Once the stakes are very high, the normals slowly widdle away and only the exceptional remain.
 

I think they key might to build a system where you define characters by what their core elements are, and make those translate across "power levels" so that you never have to worry about "xp." It might be interesting to allow previous sessions experiences to impact play, even if they are out of sequence. Like, if in a Old Man Fighter story you cut the head off a weird demon cockatrice thing, in a follow up adventure taking place much earlier you could use a feat or aspect or experience or whatever to call it foreshadowing and gain a bonus on some similar adversary.
Those both sound very promising. If someone builds this out, I’ll kitbash it into QuestWorlds or Fate or something. :)
 

I know, every campaign is different.
Far more important - even a single campaign can change from one to anther level of exceptional.

In Classic/Mega/TNE Traveller, PC's are only exceptional in motivation... NPCs, or at least significant ones, are explicitly to be generated by normal character gen. In fact, one of Marc's comments notes that characters dying in CharGen should be used as NPCs... But in campaign, while they won't gain much in skill, they can gain in fiscal, political and social capital and become rather exceptional... sometimes impacting way above their apparent means at campaign start.

Star Wars likewise... but the games for it really do encourage going from comparable to the average Template Rival, to becoming as potent as many storyline characters from the movies are written.

Meanwhile, In TSR-D&D, low level characters are pretty humble, but are, in fact, exceptional in a small way, since most NPCs have no class nor level; only clergy and guards are likely to be classed characters... but my mid to high levels, are supposed to be superbly exceptional ("Super-Hero")... Somehow, it fails to feel that way for me.

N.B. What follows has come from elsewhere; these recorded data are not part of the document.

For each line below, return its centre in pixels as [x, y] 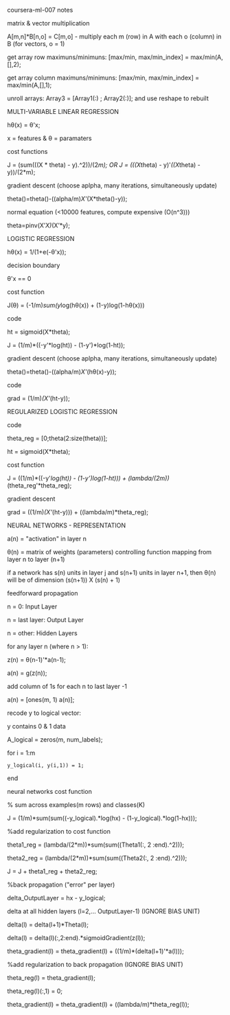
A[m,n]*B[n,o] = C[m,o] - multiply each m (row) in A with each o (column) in [114, 36]
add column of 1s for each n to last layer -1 [67, 686]
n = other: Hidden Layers [42, 633]
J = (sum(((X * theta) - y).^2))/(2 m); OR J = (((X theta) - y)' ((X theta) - [104, 165]
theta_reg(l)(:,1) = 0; [35, 991]
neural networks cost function [50, 791]
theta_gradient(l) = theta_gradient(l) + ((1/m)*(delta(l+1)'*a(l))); [95, 951]
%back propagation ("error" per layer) [61, 885]

And in most supers games, exceptional is an understatement...
 

I think they key might to build a system where you define characters by what their core elements are, and make those translate across "power levels" so that you never have to worry about "xp." It might be interesting to allow previous sessions experiences to impact play, even if they are out of sequence. Like, if in a Old Man Fighter story you cut the head off a weird demon cockatrice thing, in a follow up adventure taking place much earlier you could use a feat or aspect or experience or whatever to call it foreshadowing and gain a bonus on some similar adversary.

Storypath Scale kind of works like that; you can impose it on any underlaying set of stats but turning up Scale will have a dramatic effect on what those stats mean.